True, Jasmine to Pay $4.2 Billion for Thai Mobile Licenses

  • Bidding war sparks stock slump on concern 4G to boost costs
  • Thailand's biggest mobile operators fail to secure spectrum

True Corp. Pcl and Jasmine International Pcl will pay $4.2 billion for licenses to provide fourth-generation wireless services in Thailand after outbidding larger rivals Advanced Info Service Pcl and Total Access Communication Pcl in an auction in Bangkok that ran for almost four days.

True topped the bidding for the 900MHz spectrum with 76.3 billion baht ($2.11 billion) and Jasmine’s bid was valued at 75.7 billion baht, the regulator said. Total Access had the most to lose, because Advanced Info and True won licenses to offer 4G services on the 1800MHz spectrum at a similar auction last month.

The result may surprise investors who expected Advanced Info and Total Access to leverage their stronger balance sheets to accelerate their 4G network expansion and grab a larger share of the market for mobile data in Thailand,  which had about 86 million mobile-phone subscribers as of September. Shares of Total Access slumped 16 percent this week as investors judged that the high bid costs could erode earnings.

“Making a good return from the investment will be a struggle, so this could be the classic case of a winner’s curse,” said Maria Lapiz, an analyst at Maybank Kim Eng Securities (Thailand) Pcl. Average revenue per user will remain under pressure in 2016 as Thailand’s slowing economy limits demand for more costly mobile data services, she said.

DTAC Expansion

Total Access has three years before its current license expires, NBTC commissioner Prawit Leesatapornwongsa told reporters early on Saturday.

“It has to work on marketing strategies, and seek new frequency, and it can bid when its license expires in 2018,” Prawit said.

Total Access will use the funds that it planned to spend on a license to invest in its network and marketing campaigns for the company’s 3G and 4G services, CEO Lars-Ake Norling said in a statement Saturday. The company, known locally as DTAC, is confident that its existing bandwidth -- on the 2100MHz, 1800MHz and 850MHz spectrum -- is sufficient to provide high-speed data services to its subscribers, and it plans to expand nationwide 4G coverage in 2016, he said.

True, 18 percent owned by China Mobile Ltd. and controlled by Thailand’s Charoen Pokphand Group, will pay the equivalent of $3.2 billion for the two licenses it secured during the auctions, which may increase the need to raise future capital. The company earlier this month said it will spend 40 billion baht to expand its network, and expects to double the number of 4G users to more than 4 million over the next year.

Fresh Capital

“Its mobile-phone business is likely to become even more loss-making,” Maybank Kim Eng’s Lapiz said before the auction concluded. “And given other business segments also struggle to make profits, True could go into losses. A capital increase is highly likely.”

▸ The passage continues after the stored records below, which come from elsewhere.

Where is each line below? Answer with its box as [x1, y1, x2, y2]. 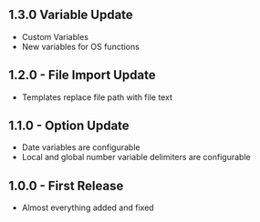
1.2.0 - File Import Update [8, 67, 156, 83]
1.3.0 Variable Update [8, 7, 133, 23]
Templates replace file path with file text [21, 91, 172, 103]
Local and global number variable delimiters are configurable [21, 152, 252, 163]
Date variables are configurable [21, 142, 140, 153]
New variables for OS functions [21, 41, 140, 52]
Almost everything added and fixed [21, 202, 154, 213]
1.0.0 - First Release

Thai mobile-phone subscribers will start moving to the new faster networks in February, and the number of 4G subscribers will reach 20 million by the end of next year, according to the NBTC. The auction was also a windfall for the country’s military government, which has pledged to use the $6.5 billion raised in recent months to help farmers cope with a crippling drought and slumping crop prices.

Thai companies began offering 3G services in mid-2013 after eight years of delays caused by legal battles and regulatory wrangling. In 2012, the Thai telecom regulator raised 41.6 billion baht in an auction for licenses of third-generation cellular services. Advanced Info, Total Access and True won those licenses. Total Access and True had already started offering services at speeds approaching 4G using existing spectrum.

“It will help drive Thailand toward the digital economy,” Minister of Information and Communication Technology Uttama Savanayana told reporters Friday in Bangkok. “Proceeds from the auction will also benefit all sectors in Thailand.”